# Jackall Giron and Spro BBZ 1



## ChadPro67 (Mar 24, 2009)

Hey was just wondering if anyone has used the Jackall Giron or the Spro BBZ 1 4" hard swimbaits? I was thinking of getting a couple of them and wanted to know if anyone has done any good with them. The youtube videos I saw of each of them looked like they both have an awesome action to them. Thanks, Chad


----------



## 614-bass (Jul 22, 2008)

i have a giron and its alright never caught a fish on it but ive never thrown it haha from what i have heard on other forums aka bassresource the spro is about the best swimbait in that size range


----------



## young-gun21 (Mar 14, 2006)

I can vouch for the BBZ's...they're amazing.


----------



## Bass_Hawg (Apr 12, 2004)

I have the Jackall and have caught many fish on it.
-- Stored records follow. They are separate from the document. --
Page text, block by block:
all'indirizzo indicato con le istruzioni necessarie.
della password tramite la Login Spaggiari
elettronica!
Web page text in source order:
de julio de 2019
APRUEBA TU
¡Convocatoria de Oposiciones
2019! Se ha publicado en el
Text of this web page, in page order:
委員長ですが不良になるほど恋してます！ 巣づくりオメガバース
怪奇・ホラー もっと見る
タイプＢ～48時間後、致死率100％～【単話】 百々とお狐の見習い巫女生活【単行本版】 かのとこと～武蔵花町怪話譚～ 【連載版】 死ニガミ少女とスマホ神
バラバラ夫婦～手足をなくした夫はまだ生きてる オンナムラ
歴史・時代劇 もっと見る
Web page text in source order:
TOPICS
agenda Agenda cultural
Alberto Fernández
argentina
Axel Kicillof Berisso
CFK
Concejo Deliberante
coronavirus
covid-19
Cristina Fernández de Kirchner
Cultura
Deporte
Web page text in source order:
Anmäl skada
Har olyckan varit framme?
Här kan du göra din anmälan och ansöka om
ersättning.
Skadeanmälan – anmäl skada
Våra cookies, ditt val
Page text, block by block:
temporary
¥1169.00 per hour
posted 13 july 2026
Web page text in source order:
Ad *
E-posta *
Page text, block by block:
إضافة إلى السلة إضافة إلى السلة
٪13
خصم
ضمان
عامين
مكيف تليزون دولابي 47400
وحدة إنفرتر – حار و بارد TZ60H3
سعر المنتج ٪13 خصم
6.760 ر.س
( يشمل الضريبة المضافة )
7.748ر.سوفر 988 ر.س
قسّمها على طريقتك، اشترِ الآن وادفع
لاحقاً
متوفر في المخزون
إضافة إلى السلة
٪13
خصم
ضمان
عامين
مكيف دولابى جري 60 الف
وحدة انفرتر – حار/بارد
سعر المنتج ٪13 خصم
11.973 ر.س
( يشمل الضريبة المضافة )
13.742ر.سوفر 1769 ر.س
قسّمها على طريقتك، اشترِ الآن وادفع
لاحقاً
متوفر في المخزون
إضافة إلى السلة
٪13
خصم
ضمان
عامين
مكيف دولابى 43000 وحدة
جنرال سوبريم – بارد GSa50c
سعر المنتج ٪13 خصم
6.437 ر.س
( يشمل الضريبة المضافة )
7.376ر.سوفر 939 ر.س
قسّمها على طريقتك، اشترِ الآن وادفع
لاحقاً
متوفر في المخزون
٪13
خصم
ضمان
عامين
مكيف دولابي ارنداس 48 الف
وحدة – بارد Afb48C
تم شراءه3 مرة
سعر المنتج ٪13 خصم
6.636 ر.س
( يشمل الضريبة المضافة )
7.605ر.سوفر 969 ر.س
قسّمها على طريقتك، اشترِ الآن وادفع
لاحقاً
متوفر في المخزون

It is a good swimbait. I have an extra one or 2 if you want to buy them. They are in good condition. Paint on them is still nice with a few scratches from normal fish wear and tear. Let me know.


----------



## ChadPro67 (Mar 24, 2009)

Thanks guys for the info, probably will pick up one each in the spring. Where do guys throw your swimbaits mostly? I try and parallel them down the bank or run them by grass and wood with the soft swimbaits i already have.


----------